To do this, we only need to turn a simple calculation over to our computer:

For any proposed effect size, epsilon, we generate many different random samples of N normally distributed data points centered at epsilon.
For each sample, we run a one-sample t-test comparing the mean of that sample against 0. We store a copy of the p-value associated with this t-test.
Across samples, we average the p-values derived from these t-tests to estimate the expected p-value for a fixed sample size.
If the expected p-value is greater than .05, we increase N to N + 1 and try again.
Eventually we will find a large enough value of N so that the expected p-value is below .05: we store this in a database and move on to the next effect size.

If we generate a large enough number for different data sets for each of our effect sizes, our Monte Carlo estimates of the expected p-values will hopefully be accurate. With a large number for these estimates for different effect sizes, we can extrapolate out a smooth curve that shows the minimum sample size required to have an expectation that the p-value for a study with that sample size and effect size will be less than .05.

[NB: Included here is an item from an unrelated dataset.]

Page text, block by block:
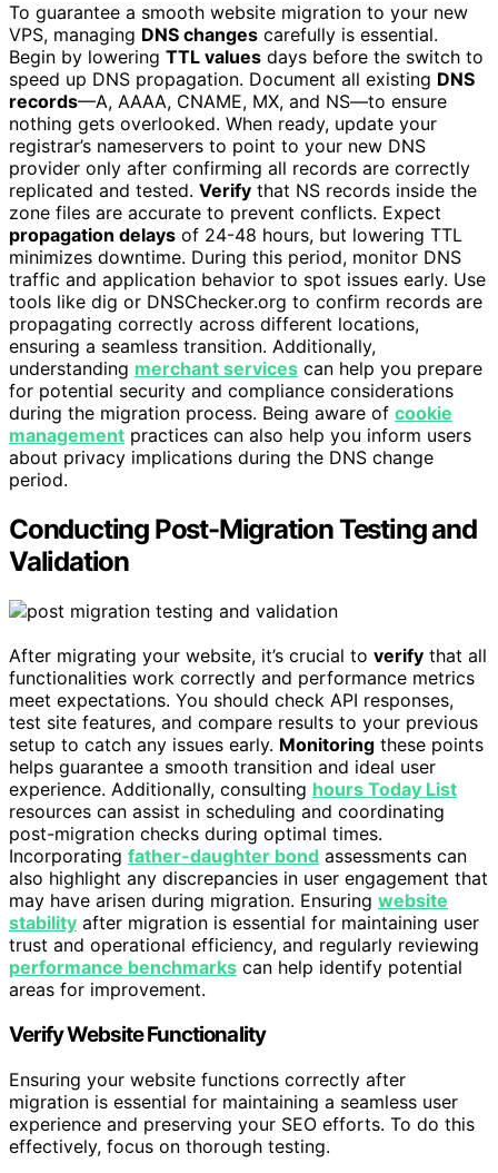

To calculate these values, I’ve coded up this simple search algorithm in R and put the code up on GitHub. In this post, I’ll simply provide a graph that shows how large a value of N is required to expect to pass a standard t-test as the size of the effect you’re studying grows along a logarithmic scale starting at 0.1 and going all the way up to 10:

Sample Size

As you can see, you need huge sample sizes for effects as small as 0.1, but you can use remarkably few data points when the effect is sufficiently large. No matter how small your effect may be, you can always do the hard work of gathering data in order to pass the threshold of p < .05. As long as the effect you’re studying isn’t non-existent, p-values just measure how much effort you’ve put into collecting data.

Conclusions

What should we take away from this? A variety of conclusions could be drawn from thinking about the graph above, but I’m really only concerned with one of them: if your field always studies effects that aren’t exactly zero, it is always possible to design a study that can be expected to pass a significance test. As such, a significance test cannot, in principle, allow science to filter out any idea in the social sciences, except perhaps for those so outlandish that they do not have even a shred of truth in them. All that NHST does is measure how precise your measurement system is – which in turn is nothing more than a metric of how hard you were willing to work to gather data in support of your hypothesis. But the width of a confidence interval is clearly a superior tool for measuring the precision of your measurements, because it directly tells you the precision of your measurements; a p-value only tells you the precision of a measurement after you’ve pealed off the residue left behind by the size of the effect you’re studying.

Thankfully, I think that there are many viable approaches for presenting scientific research and evaluating the research of others that are far superior to p-values. In the next and final post in this series, I’ll focus on some suggestions for developing better strategies for analyzing data in the social sciences. Unfortunately, these better strategies require more than a change in methods in the social sciences, they require a change in culture. We need to do less hypothesis testing and more estimation of formal models. But I’ll leave the details of that until my next post.

[P.S. Many thanks to Sean Taylor for useful feedback on a draft of this post.]